Grand Junction hotel lodging numbers are up

Grand Junction hotel lodging numbers are up

Brandon Leuallen, The Business Times

Grand Junction’s tourism sector continued to post gains in 2025 and into early 2026, with hotel-performance metrics outpacing state and national trends even as lodging-tax growth remained comparatively modest, according to Visit Grand Junction data and comments from the organization’s director.

Visit Grand Junction Director Elizabeth Fogarty said in an interview with The Business Times that January 2026 started on a positive note, with the portion of lodging tax collected for the organization rising 3.5 percent compared with January 2025. Hotel occupancy for the month was up 1.9 percent, average daily rate increased 2.6 percent, and revenue per available room rose 4.6 percent.

Those January figures follow a 2025 year in which Visit Grand Junction’s 4.25 percent share of the city’s lodging-tax collections increased 0.8 percent over 2024, while hotel occupancy rose 3.3 percent, average daily rate increased 1.8 percent, and revenue per available room  climbed 5.1 percent, according to information Fogarty provided.

Grand Junction’s hotel sector has continued to outperform broader benchmarks. Fogarty said Visit Grand Junction compares local hotel performance against three categories: Colorado excluding ski resorts; Colorado including ski resorts; and the United States. January 2026 marked the ninth consecutive month that Grand Junction hotel occupancy outpaced all three. Average daily rate has led those same categories for six consecutive months, and revenue per available room for nine.

The city also set annual hotel pricing records in 2025, according to the data Fogarty provided.

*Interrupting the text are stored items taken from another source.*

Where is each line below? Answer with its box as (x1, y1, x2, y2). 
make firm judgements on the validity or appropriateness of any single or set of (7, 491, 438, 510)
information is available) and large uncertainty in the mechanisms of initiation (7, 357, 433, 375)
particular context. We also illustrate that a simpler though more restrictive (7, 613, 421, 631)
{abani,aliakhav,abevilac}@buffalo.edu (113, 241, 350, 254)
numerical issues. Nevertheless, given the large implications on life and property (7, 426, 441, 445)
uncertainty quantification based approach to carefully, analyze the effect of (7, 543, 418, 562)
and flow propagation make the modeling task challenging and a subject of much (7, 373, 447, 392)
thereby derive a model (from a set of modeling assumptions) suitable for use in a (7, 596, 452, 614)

Fogarty said Visit Grand Junction has responded to the lodging supply and tax challenges by changing how it markets the community.

“We’ve shifted our marketing to increasing length of stay,” she said.

According to the organization, the average guest stay in Grand Junction eight years ago was about 1.8 nights. In 2025, that average had increased to 3.1 nights.

Fogarty said Visit Grand Junction also focused more heavily on weekday travel and on encouraging hotels to raise room rates when market conditions support it.

More hotels needed

Fogarty said Grand Junction is about 2,000 rooms short compared with similar markets and needs additional hotel development, though Visit Grand Junction does not recruit hotel projects. She said some activity could occur along the riverfront within the next one to two years.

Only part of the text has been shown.